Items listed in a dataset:
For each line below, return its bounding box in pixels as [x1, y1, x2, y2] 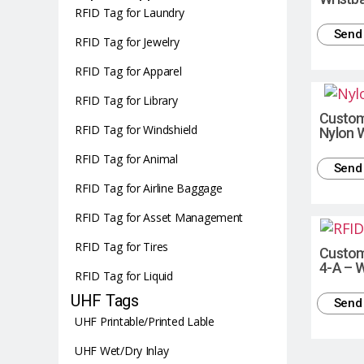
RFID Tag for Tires [75, 239, 169, 254]
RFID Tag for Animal [75, 151, 178, 167]
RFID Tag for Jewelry [75, 34, 180, 50]
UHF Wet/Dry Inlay [75, 343, 169, 358]
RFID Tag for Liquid [75, 268, 173, 284]
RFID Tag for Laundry [75, 5, 184, 20]
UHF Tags [71, 291, 139, 310]
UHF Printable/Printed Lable [75, 314, 214, 329]

■ Try it:
Filter the records above for lines with "RFID".

■ Result of the exercise:
RFID Tag for Tires [75, 239, 169, 254]
RFID Tag for Animal [75, 151, 178, 167]
RFID Tag for Jewelry [75, 34, 180, 50]
RFID Tag for Liquid [75, 268, 173, 284]
RFID Tag for Laundry [75, 5, 184, 20]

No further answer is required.